Yorkshire Water is set to roll out an AI-powered solution across its sewer network, which can predict blockages and assist in reducing pollution risks.
This follows a successful pilot of the system co-created by Yorkshire Water, Siemens and the University of Sheffield.
The solution will now be installed across Yorkshire Water’s network of more than 2,000 combined sewer overflows (CSOs).
Combined sewers carry both foul water from homes and businesses as well as rainwater, which falls onto impermeable areas such as paved areas, roofs and highways. Yorkshire Water said as the weather can be unpredictable, CSOs are permitted on sewer networks to reduce the pressure on sewers during heavy rainfall events.
CSOs are designed to stop the system from backing up and flooding homes and gardens by allowing heavily diluted wastewater to be discharged into watercourses.
The integrated sensing, communication, analytics and reporting solution works by using sensors to feed water level data into the Blockage Predictor, an application on Siemens’ cloud-based, open Internet of Things (IoT) operating system, MindSphere.
The performance of the sewer network is analysed in real time and predicts problems such as network blockages before they happen. Yorkshire Water added this enables it to quickly investigate the predicted blockage and prevent them developing into sewage pollution in the environment.

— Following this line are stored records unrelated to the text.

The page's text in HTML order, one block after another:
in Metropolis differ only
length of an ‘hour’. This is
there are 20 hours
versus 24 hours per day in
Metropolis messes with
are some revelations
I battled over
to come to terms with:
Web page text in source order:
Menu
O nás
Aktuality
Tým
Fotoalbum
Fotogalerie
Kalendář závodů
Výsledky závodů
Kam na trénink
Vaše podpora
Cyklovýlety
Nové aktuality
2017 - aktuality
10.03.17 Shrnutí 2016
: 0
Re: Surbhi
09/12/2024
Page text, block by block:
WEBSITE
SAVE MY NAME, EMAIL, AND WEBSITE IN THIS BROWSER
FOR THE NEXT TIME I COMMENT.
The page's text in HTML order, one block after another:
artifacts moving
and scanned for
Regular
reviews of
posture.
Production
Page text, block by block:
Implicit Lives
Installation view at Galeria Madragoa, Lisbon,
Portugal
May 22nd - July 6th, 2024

Heather Sheffield, integrated planning and central control manager at Yorkshire Water, said: “Reducing intermittent discharges from CSOs is a key priority for us and our partnership with Siemens illustrates Yorkshire Water’s commitment to investing in cutting-edge technology to reduce pollution incidents by 50%, a key goal of our Pollution Incident Reduction Plan 2020-2025.

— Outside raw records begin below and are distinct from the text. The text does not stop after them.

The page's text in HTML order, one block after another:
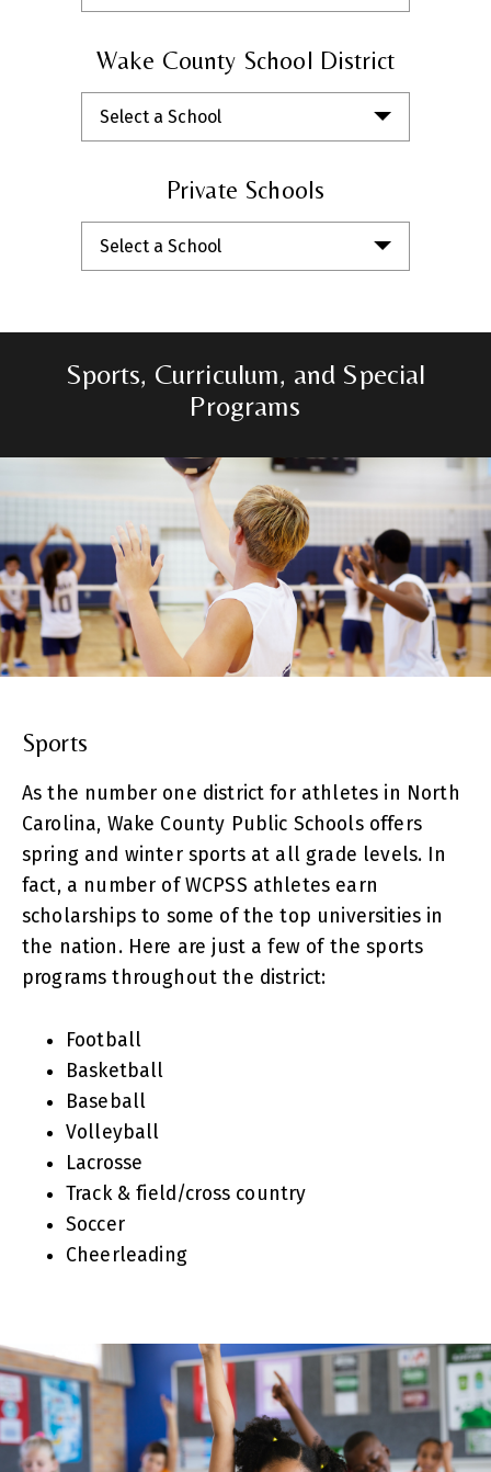
Wake County School District
Select a School
Private Schools
Select a School
Sports, Curriculum, and Special
Programs
Sports
As the number one district for athletes in North
Carolina, Wake County Public Schools offers
spring and winter sports at all grade levels. In
fact, a number of WCPSS athletes earn
scholarships to some of the top universities in
the nation. Here are just a few of the sports
programs throughout the district:
Football
Basketball
Baseball
Volleyball
Lacrosse
Track & field/cross country
Soccer
Cheerleading

“Our customers expect us to use the latest technologies. This solution, developed in partnership with Siemens and the University of Sheffield, will change our visibility of the sewer network and improve how we identify and tackle blockages.
“Rolling out the solution to 2,000 assets across the entire county will have a significant role in reducing the number of pollution incidents, which can have a negative impact on the environment, as well as increasing our efficiency and providing improved value to our customers.”

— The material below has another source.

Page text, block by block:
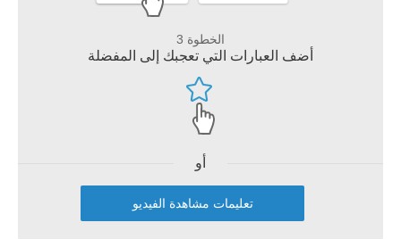
الخطوة 3
أضف العبارات التي تعجبك إلى المفضلة
أو
تعليمات مشاهدة الفيديو

Analysis of 21,300 days of data by the University of Sheffield found the blockage predictor can provide up to two weeks’ notice of problems within the sewer network and identify nine out of 10 potential issues – three times more successful than existing pollution prediction processes, while reducing the number of false positive alerts by 50%.
Furthermore, Siemens is now engaging with water companies to support the ambitions of trade association Water UK to eliminate pollution incidents in the sewer network by 2050.